(Collected data entries)
________
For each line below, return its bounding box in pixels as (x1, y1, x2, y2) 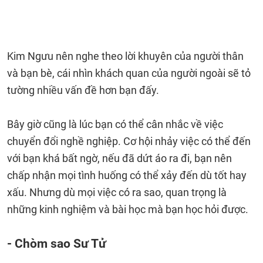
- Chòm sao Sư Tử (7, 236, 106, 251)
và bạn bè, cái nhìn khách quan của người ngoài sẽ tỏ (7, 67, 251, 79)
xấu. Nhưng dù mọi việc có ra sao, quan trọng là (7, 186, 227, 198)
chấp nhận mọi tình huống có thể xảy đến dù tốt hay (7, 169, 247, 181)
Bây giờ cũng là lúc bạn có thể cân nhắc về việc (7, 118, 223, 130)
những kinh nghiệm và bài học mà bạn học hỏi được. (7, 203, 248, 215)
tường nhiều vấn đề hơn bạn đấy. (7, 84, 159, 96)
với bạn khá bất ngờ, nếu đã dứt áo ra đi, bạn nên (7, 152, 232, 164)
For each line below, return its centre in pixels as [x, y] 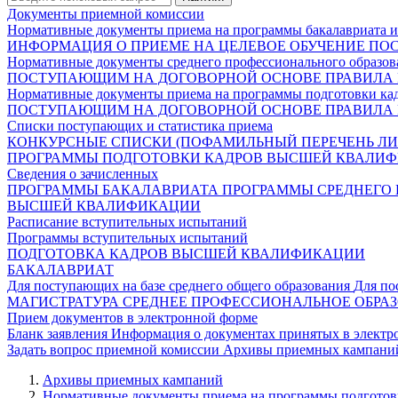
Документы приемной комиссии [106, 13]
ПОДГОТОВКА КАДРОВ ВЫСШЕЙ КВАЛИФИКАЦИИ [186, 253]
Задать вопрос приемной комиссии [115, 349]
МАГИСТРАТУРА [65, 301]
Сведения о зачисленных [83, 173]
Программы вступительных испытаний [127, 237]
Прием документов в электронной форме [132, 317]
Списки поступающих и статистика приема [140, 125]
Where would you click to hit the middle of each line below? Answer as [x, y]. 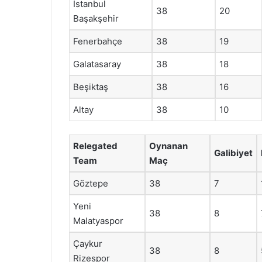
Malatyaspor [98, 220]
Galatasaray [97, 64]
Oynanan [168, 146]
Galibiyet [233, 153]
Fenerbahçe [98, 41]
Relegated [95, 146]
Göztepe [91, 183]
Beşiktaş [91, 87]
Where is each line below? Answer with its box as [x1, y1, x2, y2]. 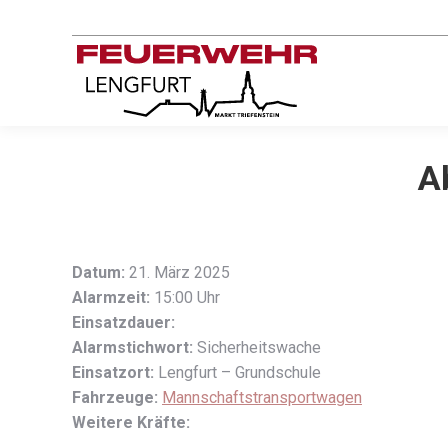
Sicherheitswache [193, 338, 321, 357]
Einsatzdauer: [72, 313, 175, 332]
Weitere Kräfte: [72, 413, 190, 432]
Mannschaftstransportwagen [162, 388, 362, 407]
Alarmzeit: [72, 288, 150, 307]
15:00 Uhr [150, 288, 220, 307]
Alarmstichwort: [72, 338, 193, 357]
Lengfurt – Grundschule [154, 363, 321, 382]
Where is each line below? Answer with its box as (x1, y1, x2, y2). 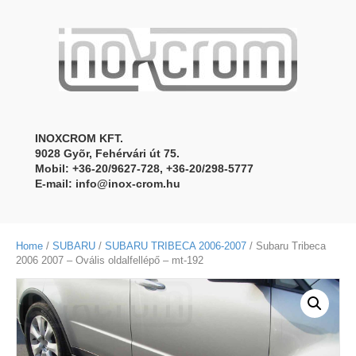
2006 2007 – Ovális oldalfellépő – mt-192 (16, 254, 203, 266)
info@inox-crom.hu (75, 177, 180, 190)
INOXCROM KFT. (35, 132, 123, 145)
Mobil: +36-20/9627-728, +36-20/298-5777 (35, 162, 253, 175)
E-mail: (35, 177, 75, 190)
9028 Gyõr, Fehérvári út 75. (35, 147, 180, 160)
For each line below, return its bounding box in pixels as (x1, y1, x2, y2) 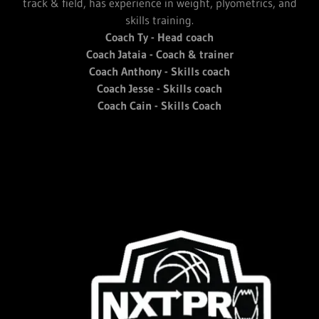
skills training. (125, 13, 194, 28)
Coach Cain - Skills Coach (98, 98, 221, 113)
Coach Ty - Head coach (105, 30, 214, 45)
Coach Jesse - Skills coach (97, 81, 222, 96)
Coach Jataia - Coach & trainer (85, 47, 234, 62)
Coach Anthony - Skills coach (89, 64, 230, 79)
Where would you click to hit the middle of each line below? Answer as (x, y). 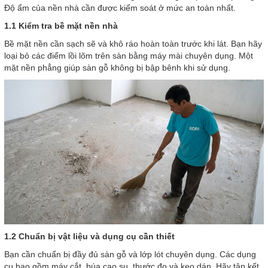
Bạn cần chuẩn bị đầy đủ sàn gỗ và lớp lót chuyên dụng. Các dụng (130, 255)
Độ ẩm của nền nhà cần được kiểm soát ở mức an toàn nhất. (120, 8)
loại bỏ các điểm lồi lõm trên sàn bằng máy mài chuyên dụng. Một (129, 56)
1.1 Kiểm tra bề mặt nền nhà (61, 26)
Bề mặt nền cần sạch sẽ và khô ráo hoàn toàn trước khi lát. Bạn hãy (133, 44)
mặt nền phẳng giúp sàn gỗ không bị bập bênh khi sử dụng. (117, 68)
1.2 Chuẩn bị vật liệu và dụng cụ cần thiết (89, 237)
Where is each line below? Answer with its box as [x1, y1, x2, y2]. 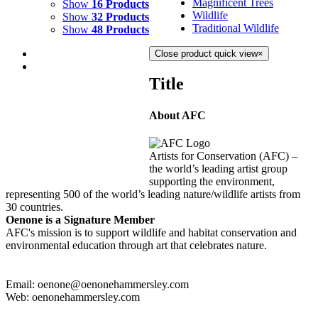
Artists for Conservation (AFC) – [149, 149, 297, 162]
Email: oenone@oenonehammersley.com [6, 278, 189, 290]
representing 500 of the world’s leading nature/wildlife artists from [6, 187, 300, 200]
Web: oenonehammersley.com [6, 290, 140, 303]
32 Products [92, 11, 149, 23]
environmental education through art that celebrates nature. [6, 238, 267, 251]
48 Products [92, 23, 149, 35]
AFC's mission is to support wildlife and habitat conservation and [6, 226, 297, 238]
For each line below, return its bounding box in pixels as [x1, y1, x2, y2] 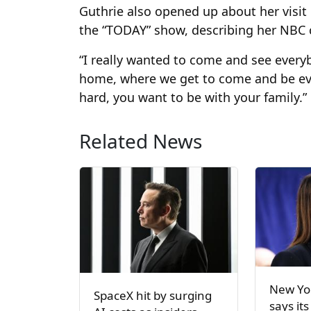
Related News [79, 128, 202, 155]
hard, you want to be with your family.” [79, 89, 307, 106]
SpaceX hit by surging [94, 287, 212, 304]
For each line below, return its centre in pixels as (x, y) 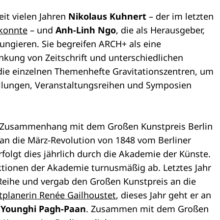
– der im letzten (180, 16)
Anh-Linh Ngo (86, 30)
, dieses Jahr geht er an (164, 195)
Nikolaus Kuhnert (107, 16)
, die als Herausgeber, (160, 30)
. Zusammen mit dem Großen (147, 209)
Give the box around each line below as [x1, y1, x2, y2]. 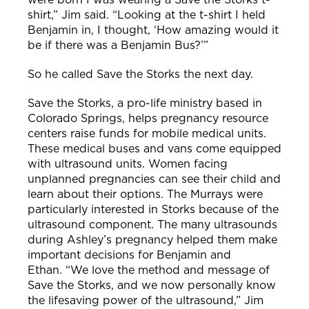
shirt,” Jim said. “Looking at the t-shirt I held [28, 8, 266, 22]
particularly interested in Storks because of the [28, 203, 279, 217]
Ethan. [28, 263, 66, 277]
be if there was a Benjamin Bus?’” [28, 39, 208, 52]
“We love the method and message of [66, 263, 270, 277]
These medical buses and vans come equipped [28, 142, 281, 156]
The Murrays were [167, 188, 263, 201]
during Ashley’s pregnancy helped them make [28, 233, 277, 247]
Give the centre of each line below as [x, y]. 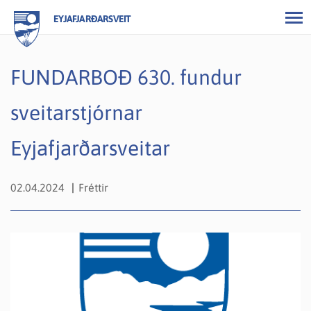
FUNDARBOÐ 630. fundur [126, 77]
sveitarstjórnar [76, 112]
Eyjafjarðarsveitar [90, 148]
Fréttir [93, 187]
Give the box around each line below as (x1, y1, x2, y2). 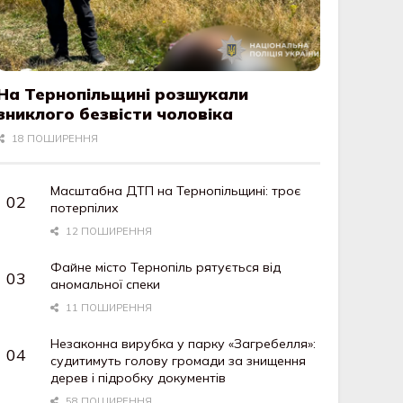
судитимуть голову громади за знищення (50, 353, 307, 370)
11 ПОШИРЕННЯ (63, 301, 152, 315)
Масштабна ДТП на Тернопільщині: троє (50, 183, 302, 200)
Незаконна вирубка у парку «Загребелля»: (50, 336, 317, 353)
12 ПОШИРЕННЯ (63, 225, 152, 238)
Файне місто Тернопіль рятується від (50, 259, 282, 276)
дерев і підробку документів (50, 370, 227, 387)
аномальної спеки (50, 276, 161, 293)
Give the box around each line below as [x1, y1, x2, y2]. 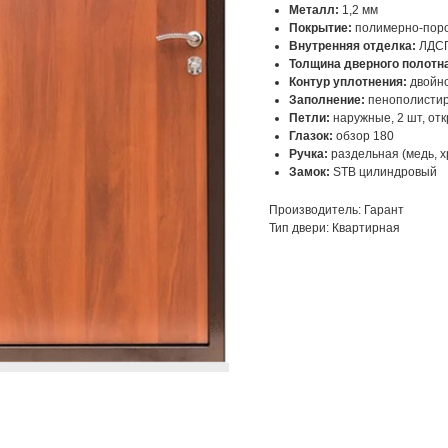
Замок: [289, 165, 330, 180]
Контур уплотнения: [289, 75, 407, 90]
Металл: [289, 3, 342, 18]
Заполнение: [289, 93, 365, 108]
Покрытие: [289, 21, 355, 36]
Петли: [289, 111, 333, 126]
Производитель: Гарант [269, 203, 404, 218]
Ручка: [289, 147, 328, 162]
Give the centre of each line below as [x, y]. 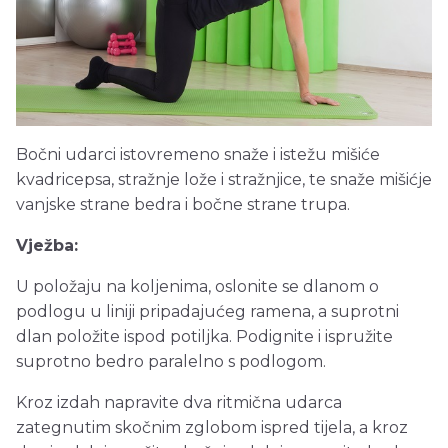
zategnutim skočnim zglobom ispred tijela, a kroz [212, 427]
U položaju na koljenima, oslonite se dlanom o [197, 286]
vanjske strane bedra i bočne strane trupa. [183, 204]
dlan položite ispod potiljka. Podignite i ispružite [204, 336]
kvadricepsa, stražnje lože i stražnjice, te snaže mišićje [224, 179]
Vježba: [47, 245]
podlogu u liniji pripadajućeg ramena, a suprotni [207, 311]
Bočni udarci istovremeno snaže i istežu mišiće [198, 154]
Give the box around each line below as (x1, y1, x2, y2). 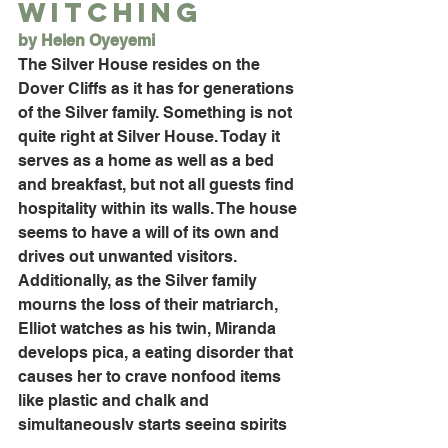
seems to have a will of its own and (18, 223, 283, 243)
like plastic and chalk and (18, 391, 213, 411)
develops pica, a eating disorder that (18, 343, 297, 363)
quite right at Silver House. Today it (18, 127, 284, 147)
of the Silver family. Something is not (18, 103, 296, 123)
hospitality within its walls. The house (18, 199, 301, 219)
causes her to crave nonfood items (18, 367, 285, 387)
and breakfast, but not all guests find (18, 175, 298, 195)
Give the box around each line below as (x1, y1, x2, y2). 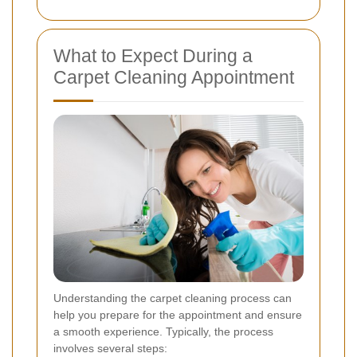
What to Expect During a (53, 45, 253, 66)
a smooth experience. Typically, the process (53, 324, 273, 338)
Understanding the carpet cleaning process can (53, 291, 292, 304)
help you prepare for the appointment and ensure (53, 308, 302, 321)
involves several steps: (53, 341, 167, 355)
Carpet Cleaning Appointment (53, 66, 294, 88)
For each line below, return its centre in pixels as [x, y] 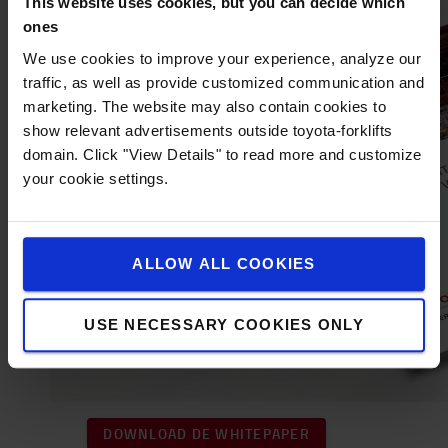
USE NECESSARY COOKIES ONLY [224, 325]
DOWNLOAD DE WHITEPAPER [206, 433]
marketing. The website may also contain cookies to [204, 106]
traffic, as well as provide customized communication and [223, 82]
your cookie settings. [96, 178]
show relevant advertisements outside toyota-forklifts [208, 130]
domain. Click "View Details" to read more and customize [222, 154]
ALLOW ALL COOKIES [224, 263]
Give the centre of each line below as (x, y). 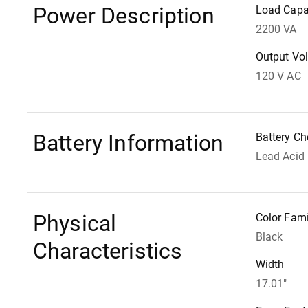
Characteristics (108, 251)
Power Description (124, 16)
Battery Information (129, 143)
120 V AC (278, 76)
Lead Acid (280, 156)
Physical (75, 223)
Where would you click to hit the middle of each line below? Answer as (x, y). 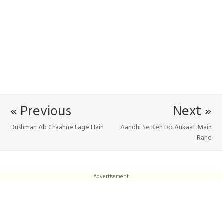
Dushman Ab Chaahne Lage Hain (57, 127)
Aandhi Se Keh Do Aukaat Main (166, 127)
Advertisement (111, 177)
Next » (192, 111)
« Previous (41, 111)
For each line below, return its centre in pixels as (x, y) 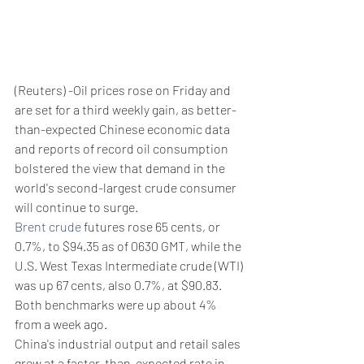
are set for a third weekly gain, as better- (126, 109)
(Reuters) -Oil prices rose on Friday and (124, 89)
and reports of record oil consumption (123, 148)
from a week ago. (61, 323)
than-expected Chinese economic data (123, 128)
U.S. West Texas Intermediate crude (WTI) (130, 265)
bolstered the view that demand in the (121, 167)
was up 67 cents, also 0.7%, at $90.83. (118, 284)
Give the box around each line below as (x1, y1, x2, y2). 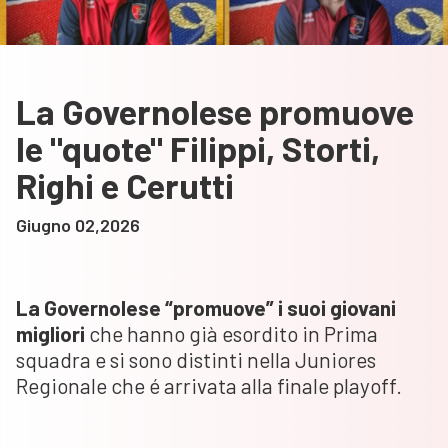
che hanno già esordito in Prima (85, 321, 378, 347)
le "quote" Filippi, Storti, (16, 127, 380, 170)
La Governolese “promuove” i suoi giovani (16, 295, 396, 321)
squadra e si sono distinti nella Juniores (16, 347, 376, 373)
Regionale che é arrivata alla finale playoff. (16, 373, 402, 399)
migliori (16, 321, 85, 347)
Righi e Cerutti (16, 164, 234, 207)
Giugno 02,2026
________
**WHAT TO PRODUCE**
Please set down, exactly and with no pictures, the lines in the entries above starting at the one holding "chấp nhận mọi" and ending at the one holding "info@inox-crom.hu (75, 177, 180, 190)", ends included.

**OUTPUT BELOW**
chấp nhận mọi tình huống có thể xảy đến dù tốt hay (7, 169, 247, 181)
Bây giờ cũng là lúc bạn có thể cân nhắc về việc (7, 118, 223, 130)
những kinh nghiệm và bài học mà bạn học hỏi được. (7, 203, 248, 215)
tường nhiều vấn đề hơn bạn đấy. (7, 84, 159, 96)
với bạn khá bất ngờ, nếu đã dứt áo ra đi, bạn nên (7, 152, 232, 164)
For each line below, return its centre in pixels as [x, y] 
Документы приемной комиссии [106, 13]
ПОДГОТОВКА КАДРОВ ВЫСШЕЙ КВАЛИФИКАЦИИ [186, 253]
Задать вопрос приемной комиссии [115, 349]
МАГИСТРАТУРА [65, 301]
Сведения о зачисленных [83, 173]
Программы вступительных испытаний [127, 237]
Прием документов в электронной форме [132, 317]
Списки поступающих и статистика приема [140, 125]
Where would you click to hit the middle of each line below? Answer as [x, y]. 
Malatyaspor [98, 220]
Galatasaray [97, 64]
Oynanan [168, 146]
Galibiyet [233, 153]
Fenerbahçe [98, 41]
Relegated [95, 146]
Göztepe [91, 183]
Beşiktaş [91, 87]
Where is each line below? Answer with its box as [x1, y1, x2, y2]. 
Sicherheitswache [193, 338, 321, 357]
Einsatzdauer: [72, 313, 175, 332]
Weitere Kräfte: [72, 413, 190, 432]
Mannschaftstransportwagen [162, 388, 362, 407]
Alarmzeit: [72, 288, 150, 307]
15:00 Uhr [150, 288, 220, 307]
Alarmstichwort: [72, 338, 193, 357]
Lengfurt – Grundschule [154, 363, 321, 382]
Where is each line below? Answer with its box as (x1, y1, x2, y2). 
2006 2007 – Ovális oldalfellépő – mt-192 (16, 254, 203, 266)
info@inox-crom.hu (75, 177, 180, 190)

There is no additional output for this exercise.